Data in this exercise START

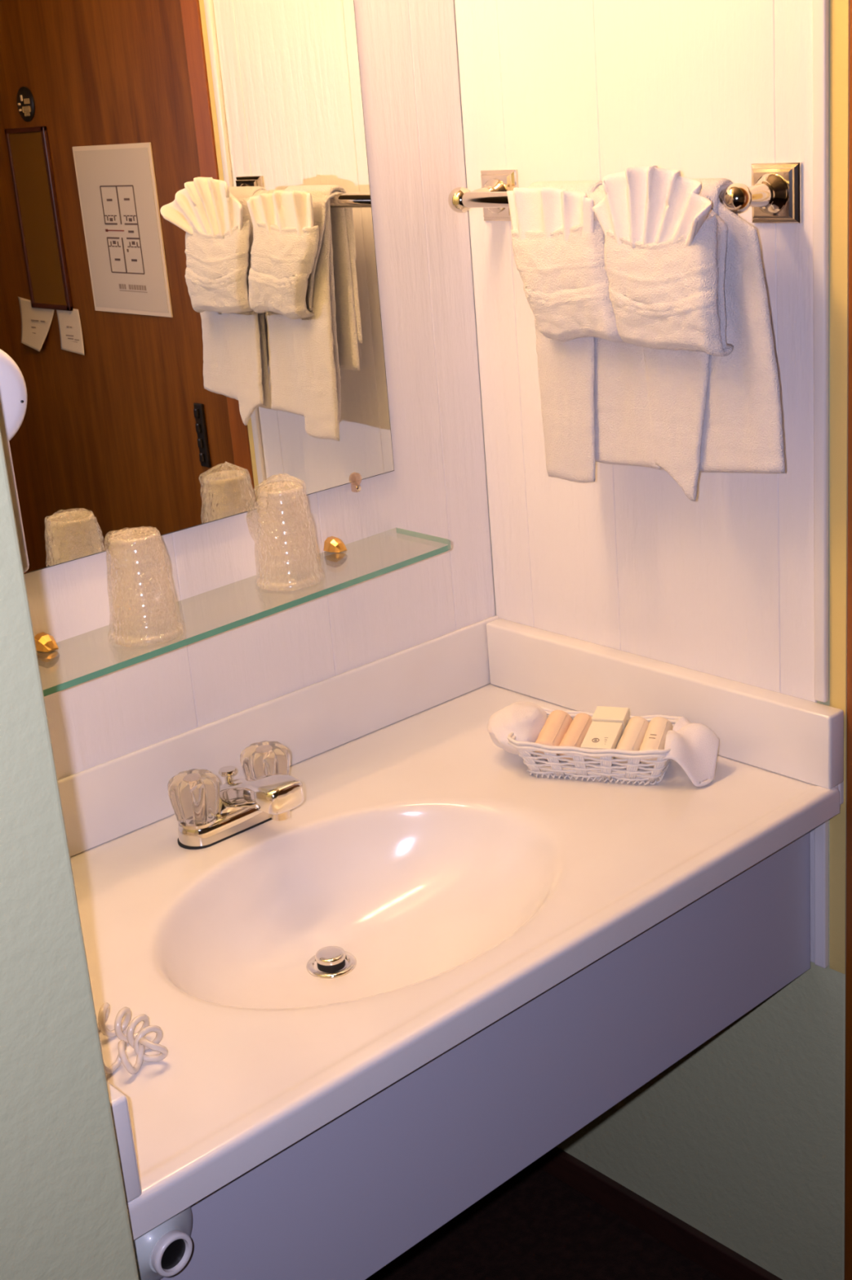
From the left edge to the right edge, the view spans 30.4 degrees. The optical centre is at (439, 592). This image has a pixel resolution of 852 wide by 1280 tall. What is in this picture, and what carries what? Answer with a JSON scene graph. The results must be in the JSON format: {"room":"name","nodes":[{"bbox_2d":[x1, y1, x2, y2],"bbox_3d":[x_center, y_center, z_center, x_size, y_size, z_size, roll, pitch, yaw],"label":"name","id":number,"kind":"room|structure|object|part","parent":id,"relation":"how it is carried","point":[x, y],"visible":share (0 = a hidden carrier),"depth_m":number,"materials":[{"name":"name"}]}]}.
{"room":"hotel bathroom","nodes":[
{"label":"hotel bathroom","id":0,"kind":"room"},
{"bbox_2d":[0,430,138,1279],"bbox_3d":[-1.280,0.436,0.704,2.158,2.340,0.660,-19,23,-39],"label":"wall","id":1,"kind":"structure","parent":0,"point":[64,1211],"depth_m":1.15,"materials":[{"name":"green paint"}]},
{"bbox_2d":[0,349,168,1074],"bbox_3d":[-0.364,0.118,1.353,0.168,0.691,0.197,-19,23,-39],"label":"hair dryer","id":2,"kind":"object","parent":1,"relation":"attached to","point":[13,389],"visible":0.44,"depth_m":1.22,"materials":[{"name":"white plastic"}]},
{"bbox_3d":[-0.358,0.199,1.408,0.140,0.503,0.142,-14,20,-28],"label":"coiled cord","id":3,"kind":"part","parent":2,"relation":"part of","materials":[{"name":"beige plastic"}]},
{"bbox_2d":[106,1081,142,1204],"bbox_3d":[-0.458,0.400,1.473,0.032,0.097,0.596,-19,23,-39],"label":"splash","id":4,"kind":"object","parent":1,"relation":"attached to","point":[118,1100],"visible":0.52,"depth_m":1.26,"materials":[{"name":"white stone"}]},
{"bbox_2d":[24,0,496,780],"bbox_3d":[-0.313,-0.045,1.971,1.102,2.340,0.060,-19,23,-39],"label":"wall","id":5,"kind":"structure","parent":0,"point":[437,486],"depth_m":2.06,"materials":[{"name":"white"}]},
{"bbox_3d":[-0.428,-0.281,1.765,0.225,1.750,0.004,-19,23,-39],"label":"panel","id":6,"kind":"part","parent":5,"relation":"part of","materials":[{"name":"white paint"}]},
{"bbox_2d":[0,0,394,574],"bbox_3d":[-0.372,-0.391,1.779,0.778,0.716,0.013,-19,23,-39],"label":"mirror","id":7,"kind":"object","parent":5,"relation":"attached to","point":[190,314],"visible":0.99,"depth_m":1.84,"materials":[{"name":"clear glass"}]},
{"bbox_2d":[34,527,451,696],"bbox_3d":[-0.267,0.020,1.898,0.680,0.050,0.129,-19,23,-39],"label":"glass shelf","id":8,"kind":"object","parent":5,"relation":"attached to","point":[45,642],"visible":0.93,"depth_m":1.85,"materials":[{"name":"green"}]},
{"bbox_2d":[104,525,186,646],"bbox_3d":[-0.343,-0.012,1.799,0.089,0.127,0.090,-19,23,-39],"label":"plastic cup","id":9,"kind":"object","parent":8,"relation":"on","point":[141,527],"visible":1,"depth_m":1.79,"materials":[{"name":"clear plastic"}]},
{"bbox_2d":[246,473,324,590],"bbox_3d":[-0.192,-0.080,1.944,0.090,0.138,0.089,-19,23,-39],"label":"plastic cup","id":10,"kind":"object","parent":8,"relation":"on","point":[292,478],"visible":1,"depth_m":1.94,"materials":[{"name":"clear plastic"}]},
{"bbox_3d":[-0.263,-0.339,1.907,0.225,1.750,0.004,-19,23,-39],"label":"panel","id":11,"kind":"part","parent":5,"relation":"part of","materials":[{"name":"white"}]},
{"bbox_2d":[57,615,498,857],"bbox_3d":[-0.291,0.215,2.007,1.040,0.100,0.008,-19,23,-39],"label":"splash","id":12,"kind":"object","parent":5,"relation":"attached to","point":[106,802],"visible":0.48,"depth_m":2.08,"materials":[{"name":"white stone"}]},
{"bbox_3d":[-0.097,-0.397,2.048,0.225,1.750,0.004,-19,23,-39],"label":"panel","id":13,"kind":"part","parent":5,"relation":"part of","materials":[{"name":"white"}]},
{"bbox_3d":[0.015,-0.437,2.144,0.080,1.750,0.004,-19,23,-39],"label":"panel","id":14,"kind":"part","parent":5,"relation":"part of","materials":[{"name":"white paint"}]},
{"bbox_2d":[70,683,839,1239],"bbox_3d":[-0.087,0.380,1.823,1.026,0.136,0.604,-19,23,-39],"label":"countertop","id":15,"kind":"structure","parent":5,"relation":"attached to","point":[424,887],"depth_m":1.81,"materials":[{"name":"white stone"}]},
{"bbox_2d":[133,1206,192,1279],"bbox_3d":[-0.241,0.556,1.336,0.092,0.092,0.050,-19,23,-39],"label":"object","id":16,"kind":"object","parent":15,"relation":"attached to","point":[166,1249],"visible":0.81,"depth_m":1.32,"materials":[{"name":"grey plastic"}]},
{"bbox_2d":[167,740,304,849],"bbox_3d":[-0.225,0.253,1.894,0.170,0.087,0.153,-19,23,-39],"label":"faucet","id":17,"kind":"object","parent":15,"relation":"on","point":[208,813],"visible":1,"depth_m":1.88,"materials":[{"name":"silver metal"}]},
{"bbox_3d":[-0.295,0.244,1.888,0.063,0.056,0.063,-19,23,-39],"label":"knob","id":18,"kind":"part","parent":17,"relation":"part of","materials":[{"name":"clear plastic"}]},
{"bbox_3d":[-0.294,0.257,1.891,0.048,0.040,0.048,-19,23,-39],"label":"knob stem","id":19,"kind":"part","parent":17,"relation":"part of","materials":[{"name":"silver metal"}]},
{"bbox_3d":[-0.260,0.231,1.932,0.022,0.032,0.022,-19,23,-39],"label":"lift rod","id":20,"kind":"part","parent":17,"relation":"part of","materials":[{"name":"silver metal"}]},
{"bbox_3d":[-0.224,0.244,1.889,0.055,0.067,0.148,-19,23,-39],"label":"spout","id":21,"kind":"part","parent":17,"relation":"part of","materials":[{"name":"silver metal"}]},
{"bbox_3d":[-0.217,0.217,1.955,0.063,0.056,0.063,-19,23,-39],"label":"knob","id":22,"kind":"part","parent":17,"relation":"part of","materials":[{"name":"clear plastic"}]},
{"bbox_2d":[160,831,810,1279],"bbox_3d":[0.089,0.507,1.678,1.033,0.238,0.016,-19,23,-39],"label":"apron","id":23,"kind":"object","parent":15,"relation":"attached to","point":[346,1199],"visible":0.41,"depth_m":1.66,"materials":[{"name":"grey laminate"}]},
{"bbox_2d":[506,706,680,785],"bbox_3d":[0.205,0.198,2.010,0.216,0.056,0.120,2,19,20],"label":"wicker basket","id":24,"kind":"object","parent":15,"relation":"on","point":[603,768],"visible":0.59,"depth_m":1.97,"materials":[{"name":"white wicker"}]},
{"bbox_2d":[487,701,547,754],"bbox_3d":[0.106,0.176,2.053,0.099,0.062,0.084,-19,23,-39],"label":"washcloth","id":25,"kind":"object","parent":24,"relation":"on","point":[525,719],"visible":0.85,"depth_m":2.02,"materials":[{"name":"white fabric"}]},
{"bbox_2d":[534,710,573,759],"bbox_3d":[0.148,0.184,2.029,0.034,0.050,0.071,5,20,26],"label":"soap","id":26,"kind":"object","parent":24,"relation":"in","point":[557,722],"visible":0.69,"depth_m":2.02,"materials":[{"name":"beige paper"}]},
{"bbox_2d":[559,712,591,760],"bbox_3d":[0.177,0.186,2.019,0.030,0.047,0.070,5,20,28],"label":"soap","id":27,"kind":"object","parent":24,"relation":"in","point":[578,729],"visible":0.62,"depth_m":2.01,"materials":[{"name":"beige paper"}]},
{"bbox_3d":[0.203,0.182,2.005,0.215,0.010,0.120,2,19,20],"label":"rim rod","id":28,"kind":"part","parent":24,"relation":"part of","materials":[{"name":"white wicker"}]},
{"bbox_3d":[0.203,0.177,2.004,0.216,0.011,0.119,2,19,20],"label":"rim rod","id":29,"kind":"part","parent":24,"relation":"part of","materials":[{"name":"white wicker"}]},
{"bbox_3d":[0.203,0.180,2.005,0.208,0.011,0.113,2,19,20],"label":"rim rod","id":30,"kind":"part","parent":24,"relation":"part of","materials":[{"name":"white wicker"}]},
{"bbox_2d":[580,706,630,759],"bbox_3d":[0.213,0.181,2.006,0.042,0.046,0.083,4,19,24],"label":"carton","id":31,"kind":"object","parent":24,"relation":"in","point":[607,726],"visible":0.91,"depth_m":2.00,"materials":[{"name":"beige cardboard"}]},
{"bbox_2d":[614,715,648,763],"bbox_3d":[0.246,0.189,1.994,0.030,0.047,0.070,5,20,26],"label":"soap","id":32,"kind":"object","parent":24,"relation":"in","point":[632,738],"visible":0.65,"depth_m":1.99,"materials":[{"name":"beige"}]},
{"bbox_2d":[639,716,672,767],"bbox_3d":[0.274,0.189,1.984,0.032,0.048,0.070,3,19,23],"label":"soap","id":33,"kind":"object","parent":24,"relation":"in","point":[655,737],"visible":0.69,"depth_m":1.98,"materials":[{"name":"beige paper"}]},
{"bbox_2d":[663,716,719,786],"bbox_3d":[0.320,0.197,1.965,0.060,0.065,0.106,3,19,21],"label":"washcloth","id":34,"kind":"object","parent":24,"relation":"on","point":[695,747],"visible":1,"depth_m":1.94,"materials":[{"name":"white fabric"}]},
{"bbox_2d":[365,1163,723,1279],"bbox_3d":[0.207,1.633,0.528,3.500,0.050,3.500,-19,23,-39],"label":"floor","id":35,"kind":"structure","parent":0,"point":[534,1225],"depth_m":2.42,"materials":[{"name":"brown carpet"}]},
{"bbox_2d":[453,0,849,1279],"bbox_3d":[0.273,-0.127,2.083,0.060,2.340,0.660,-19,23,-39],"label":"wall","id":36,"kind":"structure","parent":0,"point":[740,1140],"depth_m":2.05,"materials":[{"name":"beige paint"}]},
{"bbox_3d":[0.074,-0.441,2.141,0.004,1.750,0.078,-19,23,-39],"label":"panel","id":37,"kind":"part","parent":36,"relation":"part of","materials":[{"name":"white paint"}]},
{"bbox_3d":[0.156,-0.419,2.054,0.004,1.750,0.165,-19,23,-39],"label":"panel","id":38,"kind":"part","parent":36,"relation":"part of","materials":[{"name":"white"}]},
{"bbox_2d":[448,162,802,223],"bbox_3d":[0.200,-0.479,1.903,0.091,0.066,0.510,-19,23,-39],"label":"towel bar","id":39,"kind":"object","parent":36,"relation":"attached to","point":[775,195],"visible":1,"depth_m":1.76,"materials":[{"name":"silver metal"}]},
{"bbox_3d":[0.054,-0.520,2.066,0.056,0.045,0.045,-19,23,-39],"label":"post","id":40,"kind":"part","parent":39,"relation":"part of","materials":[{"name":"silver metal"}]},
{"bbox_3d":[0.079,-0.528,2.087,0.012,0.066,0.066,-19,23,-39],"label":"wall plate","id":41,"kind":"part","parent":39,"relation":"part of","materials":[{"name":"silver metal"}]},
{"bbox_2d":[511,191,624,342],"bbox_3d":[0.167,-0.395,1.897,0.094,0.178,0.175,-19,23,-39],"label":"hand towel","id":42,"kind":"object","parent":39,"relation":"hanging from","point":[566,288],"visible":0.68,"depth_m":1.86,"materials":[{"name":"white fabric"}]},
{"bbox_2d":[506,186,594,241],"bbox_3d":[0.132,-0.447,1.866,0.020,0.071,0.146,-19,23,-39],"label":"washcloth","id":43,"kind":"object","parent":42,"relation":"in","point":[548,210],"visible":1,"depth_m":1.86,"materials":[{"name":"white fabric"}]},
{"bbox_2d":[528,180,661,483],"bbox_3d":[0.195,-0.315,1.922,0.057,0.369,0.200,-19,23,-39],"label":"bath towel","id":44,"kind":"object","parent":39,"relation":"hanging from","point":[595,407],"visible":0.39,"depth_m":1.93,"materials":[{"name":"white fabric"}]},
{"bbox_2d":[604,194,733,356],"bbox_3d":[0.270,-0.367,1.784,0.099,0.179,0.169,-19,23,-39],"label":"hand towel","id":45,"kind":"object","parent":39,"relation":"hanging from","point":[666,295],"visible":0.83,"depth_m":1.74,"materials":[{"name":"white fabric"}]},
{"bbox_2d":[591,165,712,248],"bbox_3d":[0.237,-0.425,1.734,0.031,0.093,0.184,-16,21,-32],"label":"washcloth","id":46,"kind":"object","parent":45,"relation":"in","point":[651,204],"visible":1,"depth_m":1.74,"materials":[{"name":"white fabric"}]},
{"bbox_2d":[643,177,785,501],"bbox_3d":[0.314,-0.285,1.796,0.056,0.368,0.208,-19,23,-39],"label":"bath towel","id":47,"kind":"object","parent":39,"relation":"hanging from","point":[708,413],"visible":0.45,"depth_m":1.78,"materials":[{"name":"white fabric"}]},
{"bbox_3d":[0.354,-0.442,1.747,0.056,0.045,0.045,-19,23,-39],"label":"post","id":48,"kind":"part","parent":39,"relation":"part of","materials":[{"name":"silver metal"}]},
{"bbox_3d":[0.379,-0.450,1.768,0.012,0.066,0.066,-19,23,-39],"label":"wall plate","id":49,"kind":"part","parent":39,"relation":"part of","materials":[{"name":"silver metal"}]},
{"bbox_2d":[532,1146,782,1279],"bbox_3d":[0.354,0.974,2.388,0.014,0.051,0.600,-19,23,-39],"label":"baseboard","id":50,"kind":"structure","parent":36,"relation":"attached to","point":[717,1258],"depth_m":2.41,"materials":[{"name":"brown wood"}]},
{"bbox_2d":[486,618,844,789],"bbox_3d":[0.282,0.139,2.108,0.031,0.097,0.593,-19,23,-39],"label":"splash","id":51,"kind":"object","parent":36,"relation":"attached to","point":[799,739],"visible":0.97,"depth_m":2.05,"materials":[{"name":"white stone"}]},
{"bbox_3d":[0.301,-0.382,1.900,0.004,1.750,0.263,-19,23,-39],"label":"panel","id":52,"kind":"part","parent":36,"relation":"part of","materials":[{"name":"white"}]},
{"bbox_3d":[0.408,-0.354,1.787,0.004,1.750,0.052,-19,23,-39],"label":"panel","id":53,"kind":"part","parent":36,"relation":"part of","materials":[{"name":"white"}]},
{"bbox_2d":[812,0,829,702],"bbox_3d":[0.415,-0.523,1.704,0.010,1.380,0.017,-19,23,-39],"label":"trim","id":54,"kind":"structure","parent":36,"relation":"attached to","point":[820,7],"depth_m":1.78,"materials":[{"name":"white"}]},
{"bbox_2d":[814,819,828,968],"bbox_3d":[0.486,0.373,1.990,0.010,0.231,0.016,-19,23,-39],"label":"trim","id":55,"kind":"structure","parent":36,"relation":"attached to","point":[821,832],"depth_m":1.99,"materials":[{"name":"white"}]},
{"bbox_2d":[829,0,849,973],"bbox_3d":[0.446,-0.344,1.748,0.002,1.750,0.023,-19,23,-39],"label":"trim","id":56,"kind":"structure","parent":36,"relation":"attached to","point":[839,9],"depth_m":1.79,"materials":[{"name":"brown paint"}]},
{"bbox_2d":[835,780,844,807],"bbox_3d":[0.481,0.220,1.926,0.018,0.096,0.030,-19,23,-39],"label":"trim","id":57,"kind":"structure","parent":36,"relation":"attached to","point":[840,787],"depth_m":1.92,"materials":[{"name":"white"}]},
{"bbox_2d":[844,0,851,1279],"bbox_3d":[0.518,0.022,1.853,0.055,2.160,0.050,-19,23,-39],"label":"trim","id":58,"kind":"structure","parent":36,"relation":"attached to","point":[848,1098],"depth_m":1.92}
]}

Data in this exercise END

Task goal: Every line of the entries above that holds "bathroom" should be copied out.

Answer section:
{"room":"hotel bathroom","nodes":[
{"label":"hotel bathroom","id":0,"kind":"room"},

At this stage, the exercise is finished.